→ WHAT TO DO
From the entries below, return exactly the lines beginning at the one that contains "Where would you" and ending at the one that contains "sterowane linią polecenia, aby", both of them included, and only those lines.

START SUPPLIED MATERIAL

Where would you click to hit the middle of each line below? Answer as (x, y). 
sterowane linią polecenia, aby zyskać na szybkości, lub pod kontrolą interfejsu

END SUPPLIED MATERIAL
START SUPPLIED MATERIAL

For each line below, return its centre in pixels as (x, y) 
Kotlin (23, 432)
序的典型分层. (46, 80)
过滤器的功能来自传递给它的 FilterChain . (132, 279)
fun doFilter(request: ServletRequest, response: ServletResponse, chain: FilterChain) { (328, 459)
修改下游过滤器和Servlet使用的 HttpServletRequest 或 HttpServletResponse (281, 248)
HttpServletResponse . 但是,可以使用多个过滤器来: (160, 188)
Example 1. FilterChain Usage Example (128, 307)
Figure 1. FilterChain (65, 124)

END SUPPLIED MATERIAL
START SUPPLIED MATERIAL

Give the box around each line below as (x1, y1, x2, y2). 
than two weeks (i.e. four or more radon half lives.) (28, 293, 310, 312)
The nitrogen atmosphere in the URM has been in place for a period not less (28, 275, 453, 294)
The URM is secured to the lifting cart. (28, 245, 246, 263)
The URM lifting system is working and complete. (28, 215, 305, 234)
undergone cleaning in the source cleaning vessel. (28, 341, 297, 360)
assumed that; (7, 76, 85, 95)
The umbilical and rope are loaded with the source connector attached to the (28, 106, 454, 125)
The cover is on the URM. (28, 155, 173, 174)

END SUPPLIED MATERIAL

→ TASK ANSWER
Where would you click to hit the middle of each line below? Answer as (x, y). 
sterowane linią polecenia, aby zyskać na szybkości, lub pod kontrolą interfejsu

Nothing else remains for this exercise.